When people say, “We don’t shut down the country for the flu,” well, yeah. Exactly. Because this isn’t the flu. Even if COVID-19 did have a similar infection and mortality rate as the flu, we don’t have a vaccine and we don’t have a proven treatment for this virus.

And the vast majority of people who study infectious disease and pandemics full-time have come to the same conclusions—not just in the U.S., but worldwide. That’s why the vast majority of countries around the world have gone on lockdowns. And those that did so early and began testing and contact tracing early have managed to contain their outbreaks. Even here at home, with the far higher death count than anywhere else in the world, we’ve managed to start flattening the curve with our mitigation lockdown measures.
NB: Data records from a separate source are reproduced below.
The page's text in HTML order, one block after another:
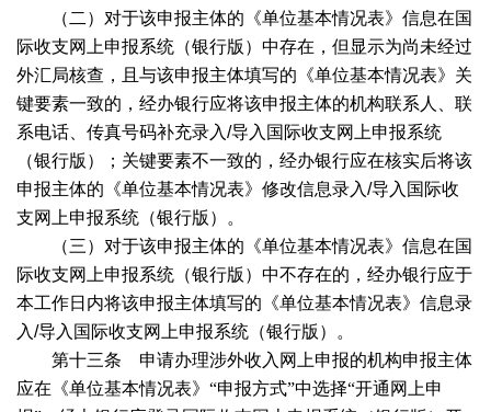
（二）对于该申报主体的《单位基本情况表》信息在国
际收支网上申报系统（银行版）中存在，但显示为尚未经过
外汇局核查，且与该申报主体填写的《单位基本情况表》关
键要素一致的，经办银行应将该申报主体的机构联系人、联
系电话、传真号码补充录入/导入国际收支网上申报系统
（银行版）；关键要素不一致的，经办银行应在核实后将该
申报主体的《单位基本情况表》修改信息录入/导入国际收
支网上申报系统（银行版）。
（三）对于该申报主体的《单位基本情况表》信息在国
际收支网上申报系统（银行版）中不存在的，经办银行应于
本工作日内将该申报主体填写的《单位基本情况表》信息录
入/导入国际收支网上申报系统（银行版）。
第十三条 申请办理涉外收入网上申报的机构申报主体
应在《单位基本情况表》“申报方式”中选择“开通网上申
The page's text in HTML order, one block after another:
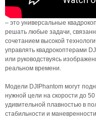
– это универсальные
решать любые задачи,
сочетанием высокой
управлять квадрокоптерами
или руководствуясь
реальном времени.
Модели DJIPhantom могут
нужной цели на скорости до
удивительной плавностью в
стабильности и маневренности.
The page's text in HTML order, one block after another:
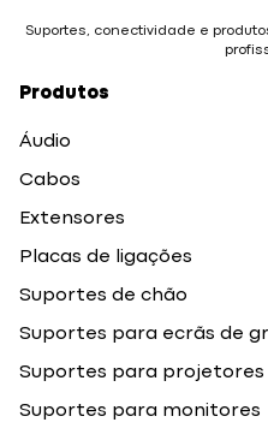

Obviously, no one thinks we can stay as stringently locked down as we’ve been until we get a vaccine. We do need to get the economy moving again—but when it’s safer to do so than now. We haven’t even had a drop off in cases and deaths yet as a nation. Many states are opening up weeks too early, according to the best modeling available. Literally just weeks, but weeks in a pandemic can make or break an outbreak.

There’s much that we’re still figuring out about this virus, but that doesn’t mean we don’t know anything. Years of planning and simulations and studying outbreaks and disease around the world have led to the responses we’ve seen around the world. It’s not for “the average flu.” It’s not some nefarious plot to steal people’s freedom. It’s an attempt to save as many lives as we can from a disease we can’t control and can’t treat.

We’ve made economic sacrifices to do so, absolutely. And if we open up too early, we’ll just have to do it all over again, and the sacrifices we’ve made so far will be for naught.

That’s the resounding message from infectious disease experts around the world, no matter what two random doctors in Bakersfield say.